Repeat this for each user on the system, and reboot. See if you can login and your files are present.

This leaves the old unencrypted home directories around (which can be removed with zfs destroy -r rpool/USERDATA/root_xyzzy). It is possible that this re-arrangement of how home directories work will break some of Ubuntu’s features – such as scheduled snapshots of home directories (which is why the destroy command needs the “-r” flag before).

But it’s getting there.

Apr 262020
 

A number of those who have experimented with Ubuntu’s ZFS install option (which as of 20.04 is marked as “experimental”) have expressed bewilderment over the number of filesystems created :-

The short answer as to why is that there are two schools of thought amongst grizzled old Unix veterans as to whether one big filesystem should be the way to go or lots of little ones. There are pros and cons to both approaches, and whilst I have a preference for lots of filesystems (especially on servers), I don’t care enough to change it on a laptop install.

Even though those who insist on one big filesystem are wrong.

As to the longer explanation …

Some History

A long time ago – the 1970s or the 1980s – Unix systems lacked sophisticated disk management software, and the disks were very much smaller (I started off with 80Mbyte disks and no that isn’t a typo, and many started with much smaller disks). On larger Unix servers, you couldn’t fit everything onto one disk, so we got used to splitting up the filesystem into many separate filesystem – / on one disk partition (or slice), /usr on another, /var on a third, /home on yet another, etc.

These very frequently got further subdivided – /var/mail, /var/tmp, /var/spool, etc. as Unix servers got larger and busier.

Those days are long past, and nobody is keen to go back to those days so why do some still like to split things up?

The Fringe Benefits of Splitting

It turns out that there was a fringe benefit to splitting up the filesystems – disk space exhaustion on one wouldn’t cause a problem elsewhere. For example if a mail server had a separate /var/spool/mail filesystem for operating within it would still continue to operate if /var filled up; similarly a DNS server wouldn’t crash and burn if it had a /var/named filesystem and /var filled up.

Both of those examples are known to me personally – and there are many other examples.

Of course there is also a downside – if you create a separate /var/spool/mail filesystem you need to make sure it is large enough to operate not just normally but in reasonable exceptional circumstances. Or your mail server crashes and burns.

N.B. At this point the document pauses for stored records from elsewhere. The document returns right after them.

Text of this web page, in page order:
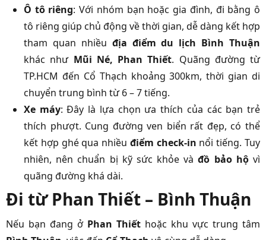
Ô tô riêng: Với nhóm bạn hoặc gia đình, đi bằng ô
tô riêng giúp chủ động về thời gian, dễ dàng kết hợp
tham quan nhiều địa điểm du lịch Bình Thuận
khác như Mũi Né, Phan Thiết. Quãng đường từ
TP.HCM đến Cổ Thạch khoảng 300km, thời gian di
chuyển trung bình từ 6 – 7 tiếng.
Xe máy: Đây là lựa chọn ưa thích của các bạn trẻ
thích phượt. Cung đường ven biển rất đẹp, có thể
kết hợp ghé qua nhiều điểm check-in nổi tiếng. Tuy
nhiên, nên chuẩn bị kỹ sức khỏe vàđồ bảo hộvì
quãng đường khá dài.
Đi từ Phan Thiết – Bình Thuận
Nếu bạn đang ở Phan Thiết hoặc khu vực trung tâm
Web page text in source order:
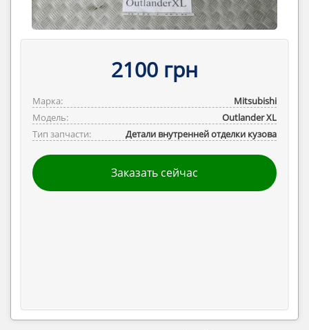
2100 грн
Марка:
Mitsubishi
Модель:
Outlander ‎XL
Тип запчасти:
Детали внутренней отделки кузова
Заказать сейчас
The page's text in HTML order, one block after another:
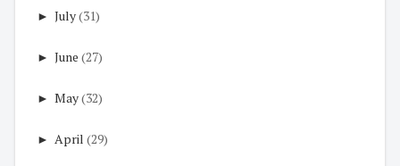
► July(31)
► June (27)
► May(32)
► April (29)
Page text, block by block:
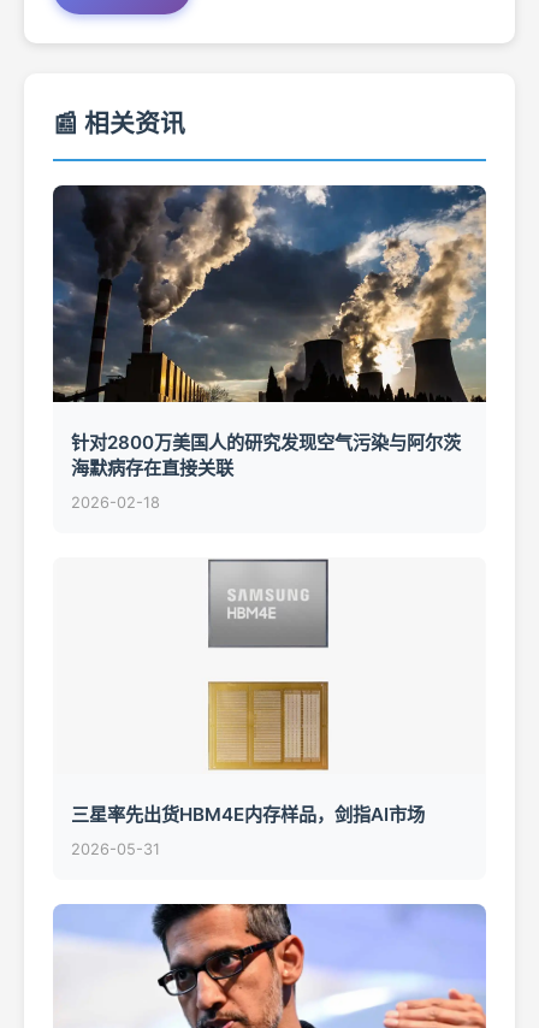
📰 相关资讯
针对2800万美国人的研究发现空气污染与阿尔茨
海默病存在直接关联
2026-02-18
三星率先出货HBM4E内存样品，剑指AI市场
2026-05-31
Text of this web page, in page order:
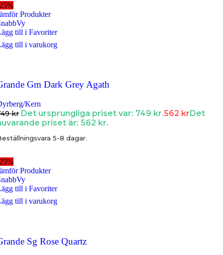
Produkter
till i Favoriter
till i varukorg
Gm Dark Grey Agath
Kern
kr Det ursprungliga priset var: 749 kr.562 krDet
priset är: 562 kr.
5-8 dagar.
Produkter
till i Favoriter
till i varukorg
Sg Rose Quartz
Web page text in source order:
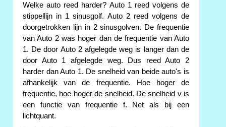
Welke auto reed harder? Auto 1 reed volgens de
stippellijn in 1 sinusgolf. Auto 2 reed volgens de
doorgetrokken lijn in 2 sinusgolven. De frequentie
van Auto 2 was hoger dan de frequentie van Auto
1. De door Auto 2 afgelegde weg is langer dan de
door Auto 1 afgelegde weg. Dus reed Auto 2
harder dan Auto 1. De snelheid van beide auto's is
afhankelijk van de frequentie. Hoe hoger de
frequentie, hoe hoger de snelheid. De snelheid v is
een functie van frequentie f. Net als bij een
lichtquant.
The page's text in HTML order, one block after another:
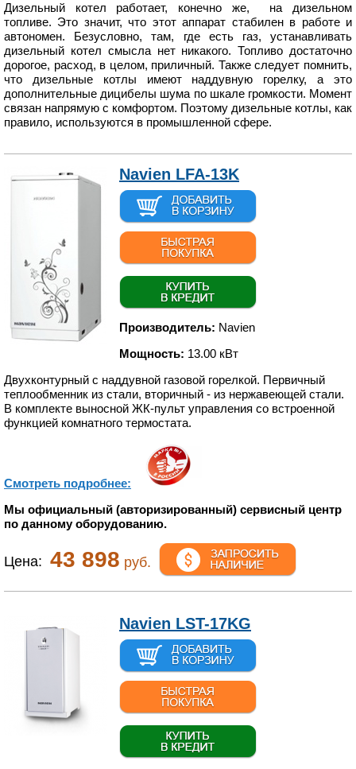
Дизельный котел работает, конечно же, на дизельном
топливе. Это значит, что этот аппарат стабилен в работе и
автономен. Безусловно, там, где есть газ, устанавливать
дизельный котел смысла нет никакого. Топливо достаточно
дорогое, расход, в целом, приличный. Также следует помнить,
что дизельные котлы имеют наддувную горелку, а это
дополнительные дицибелы шума по шкале громкости. Момент
связан напрямую с комфортом. Поэтому дизельные котлы, как
правило, используются в промышленной сфере.
Navien LFA-13K
Производитель: Navien
Мощность: 13.00 кВт
Двухконтурный с наддувной газовой горелкой. Первичный
теплообменник из стали, вторичный - из нержавеющей стали.
В комплекте выносной ЖК-пульт управления со встроенной
функцией комнатного термостата.
Смотреть подробнее:
Мы официальный (авторизированный) сервисный центр
по данному оборудованию.
Цена: 43 898 руб.
Navien LST-17KG
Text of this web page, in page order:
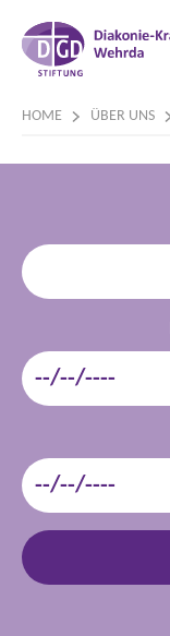
HOME ÜBER UNS

On the other hand, if you don’t separate things out then when something goes berserk and fills up all the disk space then you will have a good deal of trouble actually logging in to fix things.

In a sense, the “everything in one” camp and “lots of little filesystems” camp are determined by what troubles we’ve seen over the years (and in some cases decades).

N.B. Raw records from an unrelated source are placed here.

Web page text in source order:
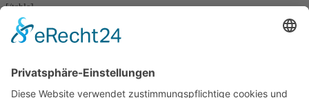
[/table]
*w = weiblich / S = Senior bis Jahrgang 1956 / J = Jugendlicher ab Jahrgang 1997
B&O Schach960-Festival
B&O Schach960–Festival
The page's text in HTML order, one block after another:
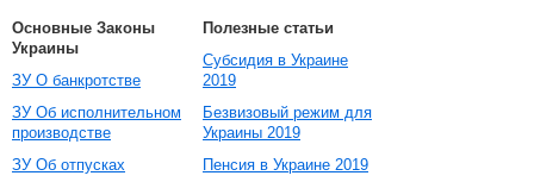
Основные Законы
Украины
ЗУ О банкротстве
ЗУ Об исполнительном
производстве
ЗУ Об отпусках
Полезные статьи
Субсидия в Украине
2019
Безвизовый режим для
Украины 2019
Пенсия в Украине 2019
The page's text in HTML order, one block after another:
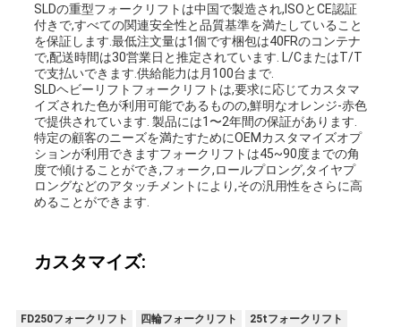
SLDの重型フォークリフトは中国で製造され,ISOとCE認証
付きで,すべての関連安全性と品質基準を満たしていること
を保証します.最低注文量は1個です梱包は40FRのコンテナ
で,配送時間は30営業日と推定されています. L/CまたはT/T
で支払いできます.供給能力は月100台まで.
SLDヘビーリフトフォークリフトは,要求に応じてカスタマ
イズされた色が利用可能であるものの,鮮明なオレンジ-赤色
で提供されています. 製品には1〜2年間の保証があります.
特定の顧客のニーズを満たすためにOEMカスタマイズオプ
ションが利用できますフォークリフトは45~90度までの角
度で傾けることができ,フォーク,ロールプロング,タイヤプ
ロングなどのアタッチメントにより,その汎用性をさらに高
めることができます.
カスタマイズ:
FD250フォークリフト 四輪フォークリフト 25tフォークリフト
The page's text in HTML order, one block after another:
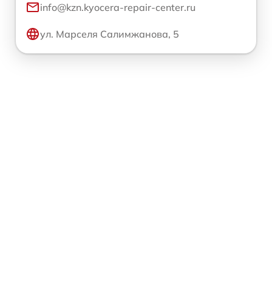
info@kzn.kyocera-repair-center.ru
ул. Марселя Салимжанова, 5
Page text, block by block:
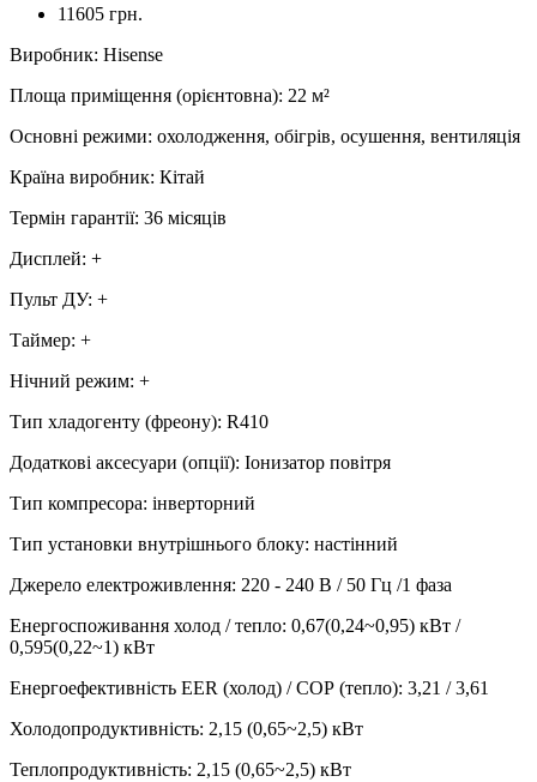
11605 грн.
Виробник: Hisense
Площа приміщення (орієнтовна): 22 м²
Основні режими: охолодження, обігрів, осушення, вентиляція
Країна виробник: Кітай
Термін гарантії: 36 місяців
Дисплей: +
Пульт ДУ: +
Таймер: +
Нічний режим: +
Тип хладогенту (фреону): R410
Додаткові аксесуари (опції): Іонизатор повітря
Тип компресора: інверторний
Тип установки внутрішнього блоку: настінний
Джерело електроживлення: 220 - 240 В / 50 Гц /1 фаза
Енергоспоживання холод / тепло: 0,67(0,24~0,95) кВт /
0,595(0,22~1) кВт
Енергоефективність EER (холод) / СОР (тепло): 3,21 / 3,61
Холодопродуктивність: 2,15 (0,65~2,5) кВт
Теплопродуктивність: 2,15 (0,65~2,5) кВт
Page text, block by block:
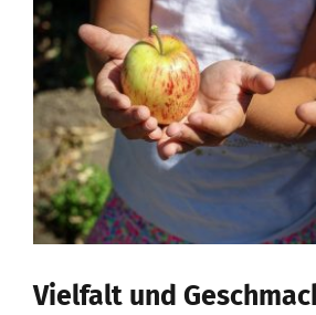
Vielfalt und
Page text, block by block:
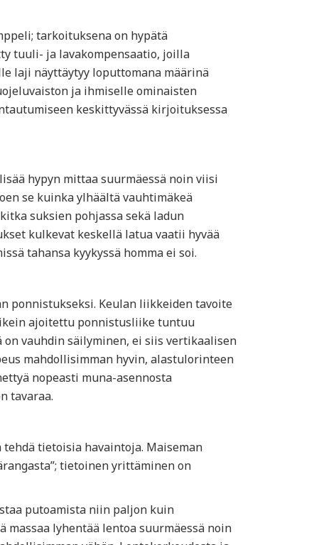
tarkoituksena on hypätä
tuuli- ja lavakompensaatio, joilla
laji näyttäytyy loputtomana määrinä
ja ihmiselle ominaisten
keskittyvässä kirjoituksessa
hypyn mittaa suurmäessä noin viisi
se kuinka ylhäältä vauhtimäkeä
suksien pohjassa sekä ladun
kulkevat keskellä latua vaatii hyvää
tahansa kyykyssä homma ei soi.
ponnistukseksi. Keulan liikkeiden tavoite
ajoitettu ponnistusliike tuntuu
vauhdin säilyminen, ei siis vertikaalisen
mahdollisimman hyvin, alastulorinteen
nopeasti muna-asennosta
tavaraa.
tehdä tietoisia havaintoja. Maiseman
tietoinen yrittäminen on
putoamista niin paljon kuin
lyhentää lentoa suurmäessä noin
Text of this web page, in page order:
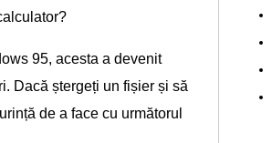
95, acesta a devenit
Dacă ștergeți un fișier și să
de a face cu următorul
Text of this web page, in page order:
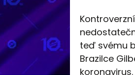
teď svému
Brazilce
koronavirus.
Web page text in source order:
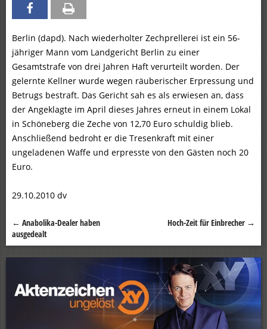
Berlin (dapd). Nach wiederholter Zechprellerei ist ein 56-
jähriger Mann vom Landgericht Berlin zu einer
Gesamtstrafe von drei Jahren Haft verurteilt worden. Der
gelernte Kellner wurde wegen räuberischer Erpressung und
Betrugs bestraft. Das Gericht sah es als erwiesen an, dass
der Angeklagte im April dieses Jahres erneut in einem Lokal
in Schöneberg die Zeche von 12,70 Euro schuldig blieb.
Anschließend bedroht er die Tresenkraft mit einer
ungeladenen Waffe und erpresste von den Gästen noch 20
Euro.
29.10.2010 dv
Beitragsnavigation
← Anabolika-Dealer haben
ausgedealt
Hoch-Zeit für Einbrecher →
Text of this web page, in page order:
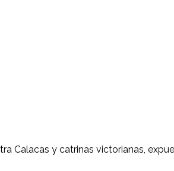
Calacas y catrinas victorianas,
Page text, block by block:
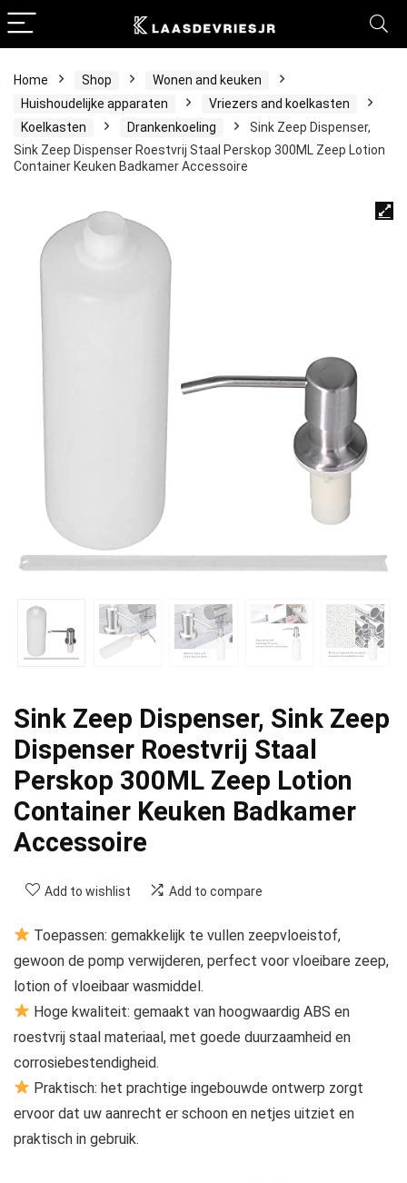
Home Shop
Wonen and keuken
Huishoudelijke apparaten
Vriezers and koelkasten
Koelkasten
Drankenkoeling
Sink Zeep Dispenser,
Sink Zeep Dispenser Roestvrij Staal Perskop 300ML Zeep Lotion
Container Keuken Badkamer Accessoire
Sink Zeep Dispenser, Sink Zeep
Dispenser Roestvrij Staal
Perskop 300ML Zeep Lotion
Container Keuken Badkamer
Accessoire
Add to wishlist Add to compare
Toepassen: gemakkelijk te vullen zeepvloeistof,
gewoon de pomp verwijderen, perfect voor vloeibare zeep,
lotion of vloeibaar wasmiddel.
Hoge kwaliteit: gemaakt van hoogwaardig ABS en
roestvrij staal materiaal, met goede duurzaamheid en
corrosiebestendigheid.
Praktisch: het prachtige ingebouwde ontwerp zorgt
ervoor dat uw aanrecht er schoon en netjes uitziet en
praktisch in gebruik.
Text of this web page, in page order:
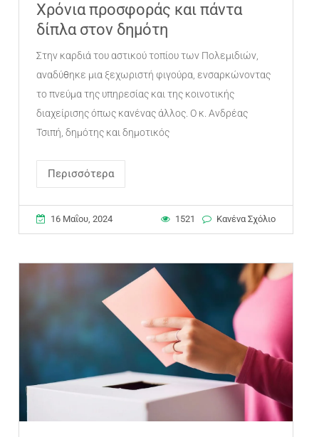
Χρόνια προσφοράς και πάντα
δίπλα στον δημότη
Στην καρδιά του αστικού τοπίου των Πολεμιδιών,
αναδύθηκε μια ξεχωριστή φιγούρα, ενσαρκώνοντας
το πνεύμα της υπηρεσίας και της κοινοτικής
διαχείρισης όπως κανένας άλλος. Ο κ. Ανδρέας
Τσιπή, δημότης και δημοτικός
Περισσότερα
16 Μαΐου, 2024 1521 Κανένα Σχόλιο

With something like ZFS you can set quotas to limit the size of any filesystem so managing the sizes of these separate filesystems is a great deal easier than it ever was in the past! Ubuntu does not set quotas by default on a desktop installation; for a server it may well be worth checking quotas and setting them appropriately.

And Snapshots …

One of the other things that Ubuntu does with ZFS and filesystem snapshots (we’ll worry about what those are another time) is to offer to rollback a broken update. People worry that upgrading their system will break things and the ability to quickly revert to the previous state is very comforting.

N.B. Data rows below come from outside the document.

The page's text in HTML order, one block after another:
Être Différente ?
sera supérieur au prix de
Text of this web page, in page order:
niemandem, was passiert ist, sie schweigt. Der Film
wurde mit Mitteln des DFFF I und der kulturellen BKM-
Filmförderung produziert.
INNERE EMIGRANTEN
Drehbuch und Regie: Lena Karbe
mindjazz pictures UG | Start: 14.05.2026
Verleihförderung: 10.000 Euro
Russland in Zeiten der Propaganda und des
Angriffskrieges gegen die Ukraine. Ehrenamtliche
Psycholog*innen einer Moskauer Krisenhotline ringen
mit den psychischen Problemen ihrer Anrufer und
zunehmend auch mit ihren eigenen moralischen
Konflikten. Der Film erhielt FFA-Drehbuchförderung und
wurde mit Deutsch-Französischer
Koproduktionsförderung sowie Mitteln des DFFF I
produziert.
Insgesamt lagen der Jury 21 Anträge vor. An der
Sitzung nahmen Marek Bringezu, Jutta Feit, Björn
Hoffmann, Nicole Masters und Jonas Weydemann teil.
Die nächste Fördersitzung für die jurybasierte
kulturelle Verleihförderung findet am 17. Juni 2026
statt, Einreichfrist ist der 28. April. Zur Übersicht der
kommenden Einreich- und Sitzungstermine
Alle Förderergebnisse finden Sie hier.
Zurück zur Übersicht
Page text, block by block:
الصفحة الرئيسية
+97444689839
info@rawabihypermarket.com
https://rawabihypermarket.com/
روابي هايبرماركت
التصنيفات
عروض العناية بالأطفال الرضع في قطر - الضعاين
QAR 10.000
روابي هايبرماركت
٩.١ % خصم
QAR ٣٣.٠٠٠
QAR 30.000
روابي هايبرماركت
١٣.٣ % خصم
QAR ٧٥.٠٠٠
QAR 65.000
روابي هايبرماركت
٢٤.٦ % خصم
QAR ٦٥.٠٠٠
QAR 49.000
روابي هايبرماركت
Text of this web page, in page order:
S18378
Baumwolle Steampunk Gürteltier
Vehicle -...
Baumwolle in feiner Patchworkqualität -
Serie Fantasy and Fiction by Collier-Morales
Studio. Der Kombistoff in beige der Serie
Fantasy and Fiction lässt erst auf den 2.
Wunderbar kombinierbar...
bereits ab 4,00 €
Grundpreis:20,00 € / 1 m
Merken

But the Unix file layout “standard” and the later Linux file layout standard were not designed with snapshots in mind, and simply rolling back the whole of “/” would have negative effects – not least you would lose any file changes you had made in /home and any mail stashed away in /var/mail.

So to implement the ability to rollback updates requires numerous separate filesystems to avoid losing important data.

It is also likely that it would be beneficial to tune separate filesystems for different requirements.

Finally

In short, don’t worry about it. It’ll have very little effect on your operation of a normal Ubuntu machine unless you choose to take advantage of it. And it makes possible certain features that you will probably like – such as the ability to revert updates.